Payday lending rule could be gutted as feds propose change

by Suzanne Potter, Nevada News Service

Carson City – A day after President Donald Trump’s State of the Union address – where he called for expanding the middle class – his administration’s consumer agency said it wants to change key protections that keep people from sliding deeper into poverty.

Hear an audio report from Suzanne Potter …

 

The Bureau of Consumer Financial Protection has proposed revisions to the payday lending rule – so that lenders no longer have to verify the borrower’s ability to repay a loan without renewing it.

Suzanne Martindale, senior policy counsel for Consumer Reports, says this is a betrayal of the bureau’s core mission.

“This really does send a message that this agency that was tasked with protecting consumers would rather instead leave everything open and allow lenders to do whatever they see fit,” she states.

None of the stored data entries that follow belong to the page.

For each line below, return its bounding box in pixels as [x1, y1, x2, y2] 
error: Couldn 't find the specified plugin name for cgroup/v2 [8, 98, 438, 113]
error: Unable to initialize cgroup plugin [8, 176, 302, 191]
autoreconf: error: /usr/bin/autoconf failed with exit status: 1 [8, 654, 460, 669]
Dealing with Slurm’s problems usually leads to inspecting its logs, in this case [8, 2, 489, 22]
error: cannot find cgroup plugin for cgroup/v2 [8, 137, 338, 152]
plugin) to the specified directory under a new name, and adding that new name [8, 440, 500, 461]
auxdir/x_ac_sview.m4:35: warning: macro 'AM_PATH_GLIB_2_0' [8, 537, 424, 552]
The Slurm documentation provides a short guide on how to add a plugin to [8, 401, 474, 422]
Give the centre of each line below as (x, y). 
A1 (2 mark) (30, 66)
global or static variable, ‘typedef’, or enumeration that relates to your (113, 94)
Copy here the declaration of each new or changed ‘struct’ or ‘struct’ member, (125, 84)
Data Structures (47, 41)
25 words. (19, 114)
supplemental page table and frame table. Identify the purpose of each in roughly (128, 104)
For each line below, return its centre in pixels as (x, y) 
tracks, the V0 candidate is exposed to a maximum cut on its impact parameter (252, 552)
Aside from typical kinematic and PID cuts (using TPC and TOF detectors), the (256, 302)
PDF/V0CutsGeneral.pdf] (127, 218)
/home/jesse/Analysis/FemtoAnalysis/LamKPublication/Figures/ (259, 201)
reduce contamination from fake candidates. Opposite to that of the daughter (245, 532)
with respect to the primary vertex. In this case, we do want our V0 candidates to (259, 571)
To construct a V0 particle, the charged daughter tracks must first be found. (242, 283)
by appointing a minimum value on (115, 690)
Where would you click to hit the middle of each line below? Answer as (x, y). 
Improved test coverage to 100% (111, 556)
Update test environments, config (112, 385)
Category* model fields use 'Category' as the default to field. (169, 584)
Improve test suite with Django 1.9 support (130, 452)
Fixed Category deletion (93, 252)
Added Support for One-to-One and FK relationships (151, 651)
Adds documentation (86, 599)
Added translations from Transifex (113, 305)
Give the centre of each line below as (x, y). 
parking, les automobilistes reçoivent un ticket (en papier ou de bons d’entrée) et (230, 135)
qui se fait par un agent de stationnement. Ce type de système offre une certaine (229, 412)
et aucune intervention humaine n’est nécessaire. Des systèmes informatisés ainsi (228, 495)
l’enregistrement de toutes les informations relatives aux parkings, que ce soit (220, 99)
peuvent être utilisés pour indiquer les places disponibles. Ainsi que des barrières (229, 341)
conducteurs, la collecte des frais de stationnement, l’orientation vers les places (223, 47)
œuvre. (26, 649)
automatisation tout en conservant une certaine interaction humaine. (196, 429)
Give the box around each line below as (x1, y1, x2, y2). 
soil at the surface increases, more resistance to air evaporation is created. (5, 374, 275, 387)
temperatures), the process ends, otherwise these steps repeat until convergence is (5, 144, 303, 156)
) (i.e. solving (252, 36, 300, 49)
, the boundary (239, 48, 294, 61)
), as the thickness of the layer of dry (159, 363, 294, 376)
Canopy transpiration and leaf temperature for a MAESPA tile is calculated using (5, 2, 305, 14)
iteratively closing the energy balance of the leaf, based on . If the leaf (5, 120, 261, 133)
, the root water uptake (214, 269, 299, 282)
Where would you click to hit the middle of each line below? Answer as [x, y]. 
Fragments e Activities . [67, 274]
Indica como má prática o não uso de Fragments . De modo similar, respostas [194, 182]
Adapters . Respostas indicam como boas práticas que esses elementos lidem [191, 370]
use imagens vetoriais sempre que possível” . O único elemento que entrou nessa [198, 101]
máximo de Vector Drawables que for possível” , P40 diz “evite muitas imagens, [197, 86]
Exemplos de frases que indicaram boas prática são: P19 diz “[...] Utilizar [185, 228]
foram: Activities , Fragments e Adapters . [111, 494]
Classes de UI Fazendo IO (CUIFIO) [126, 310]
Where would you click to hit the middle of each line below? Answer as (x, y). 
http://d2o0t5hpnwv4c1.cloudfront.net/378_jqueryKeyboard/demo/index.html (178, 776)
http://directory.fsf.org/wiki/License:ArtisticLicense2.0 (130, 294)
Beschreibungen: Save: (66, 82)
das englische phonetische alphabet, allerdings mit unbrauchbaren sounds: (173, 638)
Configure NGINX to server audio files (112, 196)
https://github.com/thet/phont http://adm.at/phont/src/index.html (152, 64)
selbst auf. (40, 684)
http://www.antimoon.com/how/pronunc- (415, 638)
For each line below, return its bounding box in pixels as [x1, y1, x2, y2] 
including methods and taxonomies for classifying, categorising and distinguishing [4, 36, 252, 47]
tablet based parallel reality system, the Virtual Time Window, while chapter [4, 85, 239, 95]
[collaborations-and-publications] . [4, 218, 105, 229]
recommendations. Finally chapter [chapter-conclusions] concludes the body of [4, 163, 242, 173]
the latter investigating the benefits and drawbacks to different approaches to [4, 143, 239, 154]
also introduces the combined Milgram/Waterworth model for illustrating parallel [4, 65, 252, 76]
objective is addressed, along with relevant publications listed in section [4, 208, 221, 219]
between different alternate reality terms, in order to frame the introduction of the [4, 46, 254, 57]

Thirty-seven states have banned the triple-digit interest rates common in many payday and car title loans, but in Nevada, interest rates on short term loans have no limit.

Assembly Bill 118 has eight sponsors in the 2019 legislative session and would prohibit making loans with an annual percentage rate of more than 36 percent.

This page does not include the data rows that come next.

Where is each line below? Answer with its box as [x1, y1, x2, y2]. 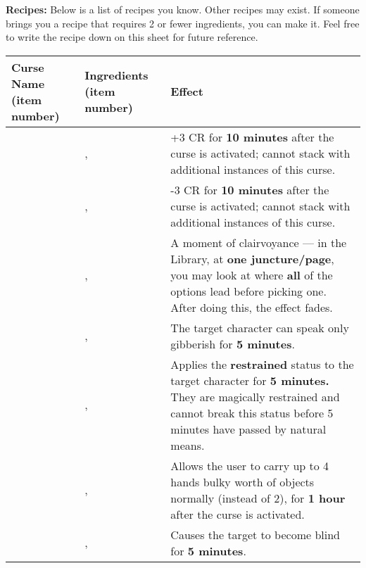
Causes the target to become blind [170, 526, 340, 543]
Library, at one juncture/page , [170, 250, 334, 267]
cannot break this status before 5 [170, 404, 334, 421]
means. [170, 436, 205, 453]
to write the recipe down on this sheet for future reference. [6, 30, 258, 44]
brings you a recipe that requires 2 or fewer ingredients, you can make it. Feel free [6, 15, 360, 30]
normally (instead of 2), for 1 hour [170, 489, 346, 506]
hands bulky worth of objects [170, 473, 315, 490]
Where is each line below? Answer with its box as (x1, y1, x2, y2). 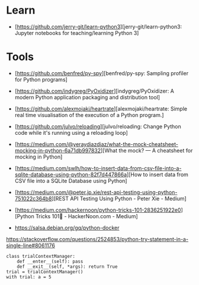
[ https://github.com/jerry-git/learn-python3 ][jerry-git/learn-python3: (14, 23, 182, 30)
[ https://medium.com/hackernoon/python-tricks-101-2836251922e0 (14, 206, 181, 213)
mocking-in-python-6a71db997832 (14, 147, 101, 154)
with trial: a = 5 (6, 274, 52, 280)
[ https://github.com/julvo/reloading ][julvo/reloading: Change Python (14, 122, 182, 130)
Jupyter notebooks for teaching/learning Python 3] (14, 29, 139, 36)
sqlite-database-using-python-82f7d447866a (14, 171, 127, 178)
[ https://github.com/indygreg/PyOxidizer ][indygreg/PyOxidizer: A (14, 87, 175, 95)
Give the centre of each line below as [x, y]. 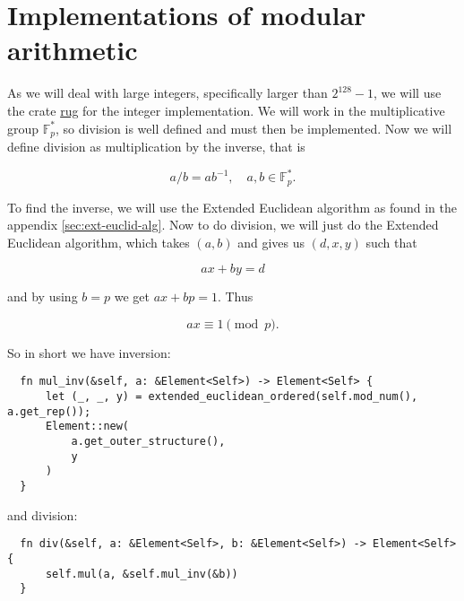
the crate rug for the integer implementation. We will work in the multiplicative [226, 110]
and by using [43, 296]
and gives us [271, 242]
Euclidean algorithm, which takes [99, 242]
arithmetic [73, 50]
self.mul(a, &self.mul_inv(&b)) [142, 574]
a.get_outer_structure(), [148, 442]
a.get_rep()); [49, 411]
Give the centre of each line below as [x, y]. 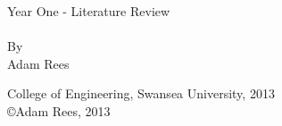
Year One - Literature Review [89, 11]
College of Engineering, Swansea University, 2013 [141, 93]
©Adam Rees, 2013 [59, 110]
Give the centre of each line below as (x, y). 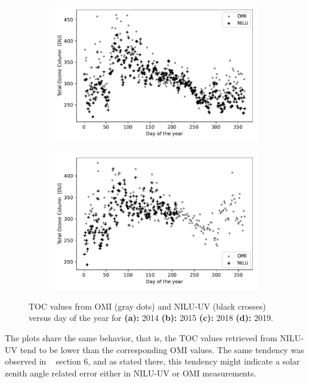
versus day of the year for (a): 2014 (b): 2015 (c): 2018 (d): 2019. (151, 318)
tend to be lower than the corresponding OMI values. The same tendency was (162, 349)
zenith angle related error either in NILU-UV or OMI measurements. (131, 373)
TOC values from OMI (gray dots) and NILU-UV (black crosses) (147, 306)
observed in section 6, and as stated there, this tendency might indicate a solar (152, 361)
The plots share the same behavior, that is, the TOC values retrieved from (141, 338)
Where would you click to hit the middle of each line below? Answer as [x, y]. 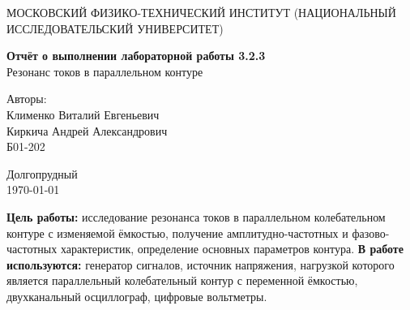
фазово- [371, 232]
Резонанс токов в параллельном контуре [105, 71]
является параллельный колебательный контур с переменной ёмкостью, [182, 280]
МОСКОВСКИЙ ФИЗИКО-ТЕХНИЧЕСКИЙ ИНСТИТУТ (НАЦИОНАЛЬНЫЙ [201, 12]
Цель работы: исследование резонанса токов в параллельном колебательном [196, 216]
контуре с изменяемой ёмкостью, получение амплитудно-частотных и [177, 232]
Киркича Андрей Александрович [87, 130]
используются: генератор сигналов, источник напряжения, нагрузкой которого [201, 264]

On the federal level, the bureau ceased to be an independent agency once Trump gained the right to appoint the director. Since then, it put the payday rule on hold and then settled multiple exploitation cases against payday lenders with small fines.

The administration argues that the change will allow the industry to expand and offer credit to additional needy customers.

Martindale says predatory lenders profit by bleeding desperate consumers dry.

“Not all credit is created equal, and it is important to ensure that we are not enabling a marketplace that allows lenders to stick people in debt they can’t get out of and that could very likely leave them worse off than before they borrowed,” she states.

Research shows that 4 out of 5 consumers of payday loan have to re-borrow at the end of the loan’s term. And with auto title loans, 1 in 5 borrowers loses the car to repossession.